Quindi si ripete quello che succede in Ryder Cup? Stati Uniti individualisti ed europei amici?
Per certi versi sì, è proprio così. Le americane erano sempre in gruppetti da quattro, non stavano mai tutte insieme, anche la sera a cena. E questo fa la differenza soprattutto in una competizione del genere. Essere unite, coese, giocare per la stessa causa e dare il cuore è uno dei nostri più grandi punti di forza.
Ci sono stati discorsi motivazionali della capitana Matthew?
Sì, ogni mattina prima dei match e la sera. Ma sai cosa ti dico, non c’era nemmeno tanto bisogno di grandi parole perché le ragazze erano talmente motivate e vogliose di vittoria che bastavano davvero due parole di incoraggiamento e di sostegno.
Ci sveli qualche dettaglio dei discorsi?
Il punto focale di tutti i discorsi era di scendere in campo, divertirsi e, soprattutto, non dar retta al pubblico. In America gli spettatori possono essere poco “fair”. Applaudivano e urlavano di gioia per un colpo sbagliato delle europee e dal campo sembrava che l’America fosse sempre in vantaggio. Ma non era così. La bravura della capitana è stata quella di lasciar fare alle sue giocatrici, lasciarle libere di giocare senza intervenire troppo. Era sempre pronta per sostenerle nel momento del bisogno ma lasciando loro la piena libertà di azione.
Quando avete capito che era fatta e che la coppa sarebbe stata vostra?
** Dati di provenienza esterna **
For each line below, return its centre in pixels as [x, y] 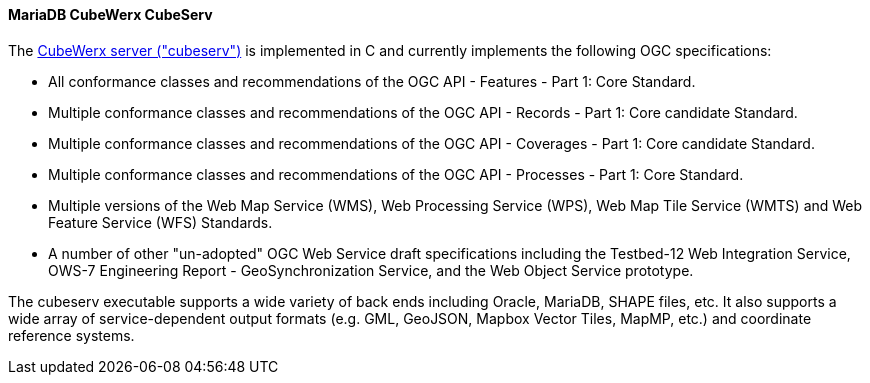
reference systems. [71, 335]
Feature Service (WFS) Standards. [160, 222]
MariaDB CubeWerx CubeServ [110, 14]
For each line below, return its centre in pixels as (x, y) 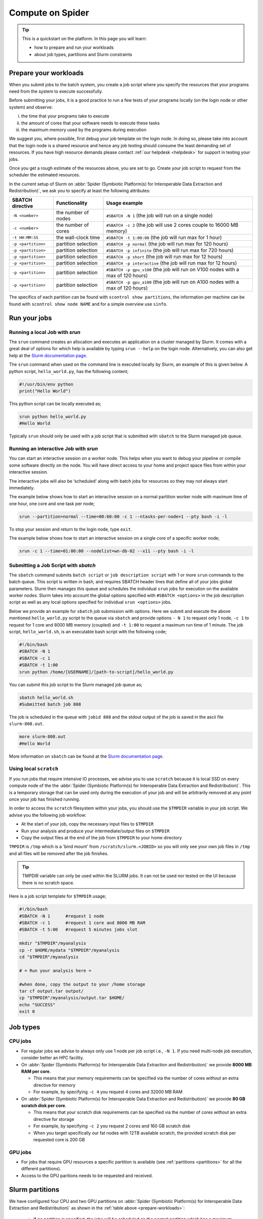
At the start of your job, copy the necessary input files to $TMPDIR (87, 824)
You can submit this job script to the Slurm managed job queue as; (76, 685)
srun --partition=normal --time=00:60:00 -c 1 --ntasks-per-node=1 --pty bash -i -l (123, 516)
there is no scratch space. (48, 883)
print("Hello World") (45, 391)
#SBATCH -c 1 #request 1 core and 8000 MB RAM (82, 923)
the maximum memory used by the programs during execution (84, 130)
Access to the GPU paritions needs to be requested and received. (87, 1176)
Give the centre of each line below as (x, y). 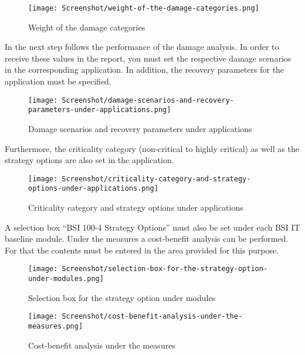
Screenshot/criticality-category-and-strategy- (156, 179)
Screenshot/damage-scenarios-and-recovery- (148, 100)
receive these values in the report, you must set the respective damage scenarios (148, 58)
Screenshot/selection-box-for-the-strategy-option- (165, 269)
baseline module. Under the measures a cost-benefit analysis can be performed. (147, 239)
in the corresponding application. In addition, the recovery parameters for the (145, 70)
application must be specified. (58, 81)
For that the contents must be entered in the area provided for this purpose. (142, 250)

Dopo i primi tre match le cose erano nettamente a nostro favore. Il mezzo punto di Nanna Koerst Madsen ci ha fatto raggiungere i 13 punti e con la vittoria di Matilda Castren eravamo già in campo a festeggiare. Abbiamo aspettato che vincesse anche Emily Pedersen per stappare bottiglie di champagne e iniziare la vera festa proseguita fino a notte fonda.
Cosa ti ha lasciato questa esperienza?
La consapevolezza di fare parte di un gruppo eccezionale che mette sempre cuore e anima in quello che fa. La conferma che sia una settimana da sogno e la motivazione in più per continuare ad allenarmi, giocare bene e qualificarmi per la prossima Solheim Cup. D’ora in avanti questo sarà il mio obiettivo principale.